----- MATERIAL SUPPLIED

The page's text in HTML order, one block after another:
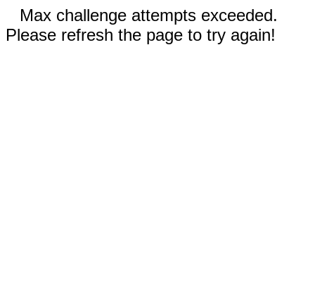
Max challenge attempts exceeded.
Please refresh the page to try again!
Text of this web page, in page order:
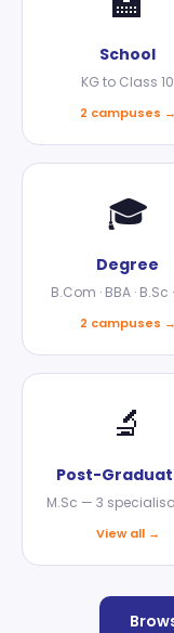
School
KG to Class 10
2 campuses →
🎓
Degree
B.Com · BBA · B.Sc
2 campuses →
🔬
Post-
M.Sc — 3
View all →
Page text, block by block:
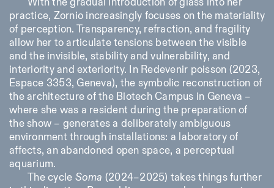
practice, Zornio increasingly focuses on the materiality
of perception. Transparency, refraction, and fragility
allow her to articulate tensions between the visible
and the invisible, stability and vulnerability, and
interiority and exteriority. In Redevenir poisson (2023,
Espace 3353, Geneva), the symbolic reconstruction of
the architecture of the Biotech Campus in Geneva –
where she was a resident during the preparation of
the show – generates a deliberately ambiguous
environment through installations: a laboratory of
affects, an abandoned open space, a perceptual
aquarium.
The cycle Soma (2024–2025) takes things further
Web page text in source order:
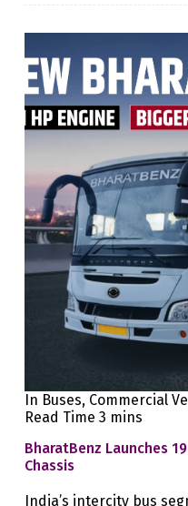
In Buses, Commercial
Read Time 3 mins
BharatBenz Launches
Chassis
India’s intercity bus
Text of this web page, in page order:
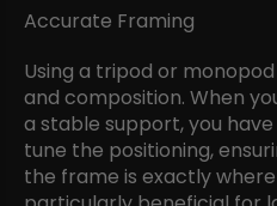
Accurate Framing
Using a tripod or
and composition. When
a stable support, you
tune the positioning,
the frame is exactly where
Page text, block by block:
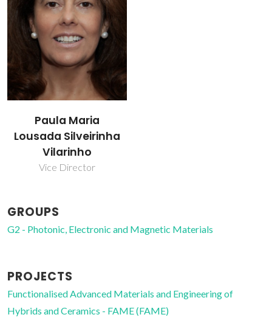
Paula Maria
Lousada Silveirinha
Vilarinho
Vice Director
GROUPS
G2 - Photonic, Electronic and Magnetic Materials
PROJECTS
Functionalised Advanced Materials and Engineering of
Hybrids and Ceramics - FAME (FAME)
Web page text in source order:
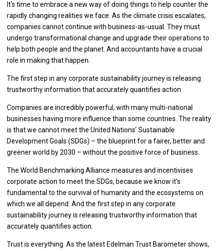
It’s time to embrace a new way of doing things to help counter the
rapidly changing realities we face. As the climate crisis escalates,
companies cannot continue with business-as-usual. They must
undergo transformational change and upgrade their operations to
help both people and the planet. And accountants have a crucial
role in making that happen.
The first step in any corporate sustainability journey is releasing
trustworthy information that accurately quantifies action
Companies are incredibly powerful, with many multi-national
businesses having more influence than some countries. The reality
is that we cannot meet the United Nations’ Sustainable
Development Goals (SDGs) – the blueprint for a fairer, better and
greener world by 2030 – without the positive force of business.
The World Benchmarking Alliance measures and incentivises
corporate action to meet the SDGs, because we know it’s
fundamental to the survival of humanity and the ecosystems on
which we all depend. And the first step in any corporate
sustainability journey is releasing trustworthy information that
accurately quantifies action.
Trust is everything. As the latest Edelman Trust Barometer shows,
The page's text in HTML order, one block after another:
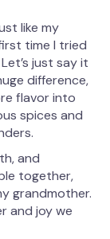
like my
time I tried
just say it
difference,
flavor into
spices and
and
together,
grandmother.
and joy we
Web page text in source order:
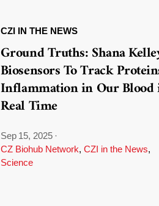
CZI IN THE NEWS
Ground Truths: Shana
Biosensors To Track
Inflammation in Our
Real Time
Sep 15, 2025 ·
CZ Biohub Network, CZI in the News,
Science
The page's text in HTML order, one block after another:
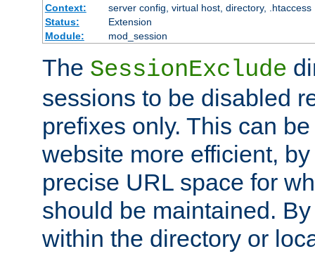
Context:
server config, virtual host, directory, .htaccess
Status:
Extension
Module:
mod_session
The SessionExclude
sessions to be disabled
prefixes only. This can
website more efficient,
precise URL space for
should be maintained.
within the directory or
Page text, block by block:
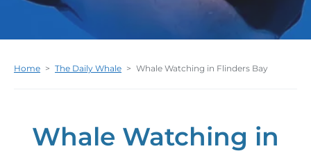
Home > The Daily Whale > Whale Watching in Flinders Bay
Whale Watching in
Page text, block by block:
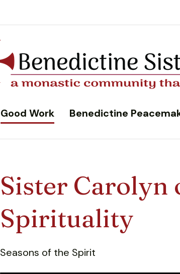
Good Work Benedictine
Sister Carolyn
Spirituality
Seasons of the Spirit
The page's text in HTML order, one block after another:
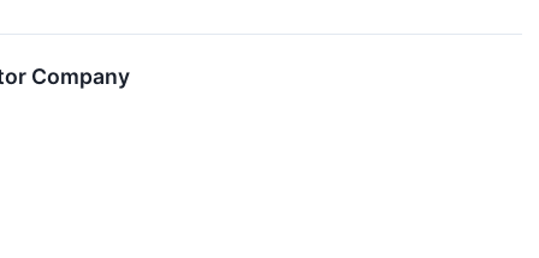
Company
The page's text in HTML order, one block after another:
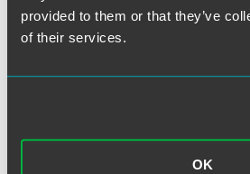
provided to them or that they’ve
of their services.
OK
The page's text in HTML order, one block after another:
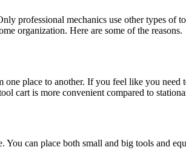
professional mechanics use other types of
organization. Here are some of the reasons.
place to another. If you feel like you
cart is more convenient compared to
can place both small and big tools and
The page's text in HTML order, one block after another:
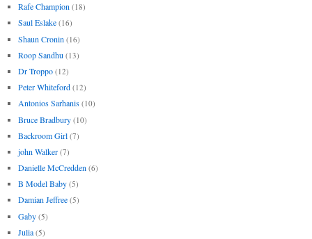
Rafe Champion (18)
Saul Eslake (16)
Shaun Cronin (16)
Roop Sandhu (13)
Dr Troppo (12)
Peter Whiteford (12)
Antonios Sarhanis (10)
Bruce Bradbury (10)
Backroom Girl (7)
john Walker (7)
Danielle McCredden (6)
B Model Baby (5)
Damian Jeffree (5)
Gaby (5)
Julia (5)
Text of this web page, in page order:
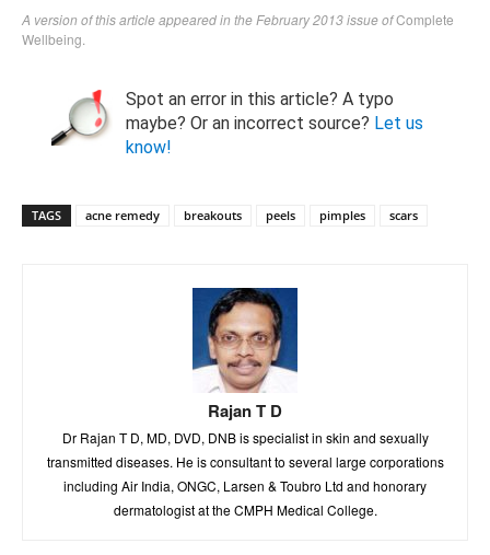
A version of this article appeared in the February 2013 issue ofComplete
Wellbeing.
Spot an error in this article? A typo
maybe? Or an incorrect source? Let us
know!
TAGS acne remedy breakouts peels pimples scars
Rajan T D
Dr Rajan T D, MD, DVD, DNB is specialist in skin and sexually
transmitted diseases. He is consultant to several large corporations
including Air India, ONGC, Larsen & Toubro Ltd and honorary
dermatologist at the CMPH Medical College.
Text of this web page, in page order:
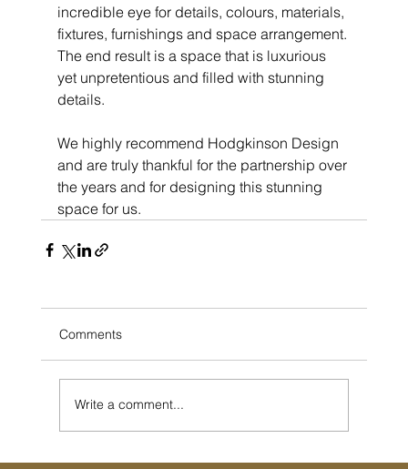
incredible eye for details, colours, materials,
fixtures, furnishings and space arrangement.
The end result is a space that is luxurious
yet unpretentious and filled with stunning
details.
We highly recommend Hodgkinson Design
and are truly thankful for the partnership over
the years and for designing this stunning
space for us.
Comments
Write a comment...
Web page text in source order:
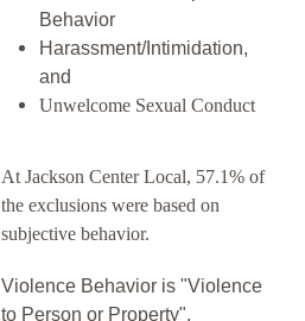
Behavior
Harassment/Intimidation,
and
Unwelcome Sexual Conduct
At Jackson Center Local, 57.1% of
the exclusions were based on
subjective behavior.
Violence Behavior is "Violence
to Person or Property".
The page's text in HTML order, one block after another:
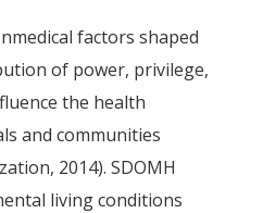
factors shaped
of power, privilege,
the health
and communities
2014). SDOMH
living conditions
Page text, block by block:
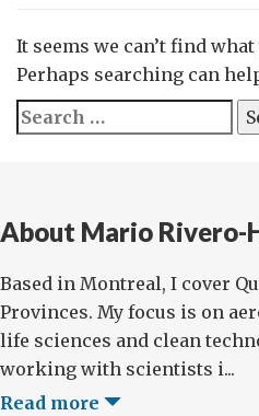
It seems we can’t find
Perhaps searching can
Search
for:
About Mario Rivero-
Based in Montreal, I cover
Provinces. My focus is on
life sciences and clean
working with scientists i...
Read more

----------

WHAT YOU HAVE TO DO: Quote in full the listing given above; the images are to be left out.

ANSWER TO THIS EXERCISE:
The page's text in HTML order, one block after another:
Max challenge attempts exceeded.
Please refresh the page to try again!
Text of this web page, in page order:
School
KG to Class 10
2 campuses →
🎓
Degree
B.Com · BBA · B.Sc
2 campuses →
🔬
Post-
M.Sc — 3
View all →
Page text, block by block:
practice, Zornio increasingly focuses on the materiality
of perception. Transparency, refraction, and fragility
allow her to articulate tensions between the visible
and the invisible, stability and vulnerability, and
interiority and exteriority. In Redevenir poisson (2023,
Espace 3353, Geneva), the symbolic reconstruction of
the architecture of the Biotech Campus in Geneva –
where she was a resident during the preparation of
the show – generates a deliberately ambiguous
environment through installations: a laboratory of
affects, an abandoned open space, a perceptual
aquarium.
The cycle Soma (2024–2025) takes things further
Web page text in source order:
In Buses, Commercial
Read Time 3 mins
BharatBenz Launches
Chassis
India’s intercity bus
Text of this web page, in page order:
Accurate Framing
Using a tripod or
and composition. When
a stable support, you
tune the positioning,
the frame is exactly where
Page text, block by block:
Paula Maria
Lousada Silveirinha
Vilarinho
Vice Director
GROUPS
G2 - Photonic, Electronic and Magnetic Materials
PROJECTS
Functionalised Advanced Materials and Engineering of
Hybrids and Ceramics - FAME (FAME)
Web page text in source order:
It’s time to embrace a new way of doing things to help counter the
rapidly changing realities we face. As the climate crisis escalates,
companies cannot continue with business-as-usual. They must
undergo transformational change and upgrade their operations to
help both people and the planet. And accountants have a crucial
role in making that happen.
The first step in any corporate sustainability journey is releasing
trustworthy information that accurately quantifies action
Companies are incredibly powerful, with many multi-national
businesses having more influence than some countries. The reality
is that we cannot meet the United Nations’ Sustainable
Development Goals (SDGs) – the blueprint for a fairer, better and
greener world by 2030 – without the positive force of business.
The World Benchmarking Alliance measures and incentivises
corporate action to meet the SDGs, because we know it’s
fundamental to the survival of humanity and the ecosystems on
which we all depend. And the first step in any corporate
sustainability journey is releasing trustworthy information that
accurately quantifies action.
Trust is everything. As the latest Edelman Trust Barometer shows,
The page's text in HTML order, one block after another:
like my
time I tried
just say it
difference,
flavor into
spices and
and
together,
grandmother.
and joy we
Web page text in source order:
CZI IN THE NEWS
Ground Truths: Shana
Biosensors To Track
Inflammation in Our
Real Time
Sep 15, 2025 ·
CZ Biohub Network, CZI in the News,
Science
The page's text in HTML order, one block after another:
Context:
server config, virtual host, directory, .htaccess
Status:
Extension
Module:
mod_session
The SessionExclude
sessions to be disabled
prefixes only. This can
website more efficient,
precise URL space for
should be maintained.
within the directory or
Page text, block by block:
Home > The Daily Whale > Whale Watching in Flinders Bay
Whale Watching in
Page text, block by block:
Good Work Benedictine
Sister Carolyn
Spirituality
Seasons of the Spirit
The page's text in HTML order, one block after another:
Company
The page's text in HTML order, one block after another:
provided to them or that they’ve
of their services.
OK
The page's text in HTML order, one block after another:
professional mechanics use other types of
organization. Here are some of the reasons.
place to another. If you feel like you
cart is more convenient compared to
can place both small and big tools and
The page's text in HTML order, one block after another:
Rafe Champion (18)
Saul Eslake (16)
Shaun Cronin (16)
Roop Sandhu (13)
Dr Troppo (12)
Peter Whiteford (12)
Antonios Sarhanis (10)
Bruce Bradbury (10)
Backroom Girl (7)
john Walker (7)
Danielle McCredden (6)
B Model Baby (5)
Damian Jeffree (5)
Gaby (5)
Julia (5)
Text of this web page, in page order:
A version of this article appeared in the February 2013 issue ofComplete
Wellbeing.
Spot an error in this article? A typo
maybe? Or an incorrect source? Let us
know!
TAGS acne remedy breakouts peels pimples scars
Rajan T D
Dr Rajan T D, MD, DVD, DNB is specialist in skin and sexually
transmitted diseases. He is consultant to several large corporations
including Air India, ONGC, Larsen & Toubro Ltd and honorary
dermatologist at the CMPH Medical College.
Text of this web page, in page order:
incredible eye for details, colours, materials,
fixtures, furnishings and space arrangement.
The end result is a space that is luxurious
yet unpretentious and filled with stunning
details.
We highly recommend Hodgkinson Design
and are truly thankful for the partnership over
the years and for designing this stunning
space for us.
Comments
Write a comment...
Web page text in source order:
Behavior
Harassment/Intimidation,
and
Unwelcome Sexual Conduct
At Jackson Center Local, 57.1% of
the exclusions were based on
subjective behavior.
Violence Behavior is "Violence
to Person or Property".
The page's text in HTML order, one block after another:
factors shaped
of power, privilege,
the health
and communities
2014). SDOMH
living conditions
Page text, block by block:
It seems we can’t find
Perhaps searching can
Search
for:
About Mario Rivero-
Based in Montreal, I cover
Provinces. My focus is on
life sciences and clean
working with scientists i...
Read more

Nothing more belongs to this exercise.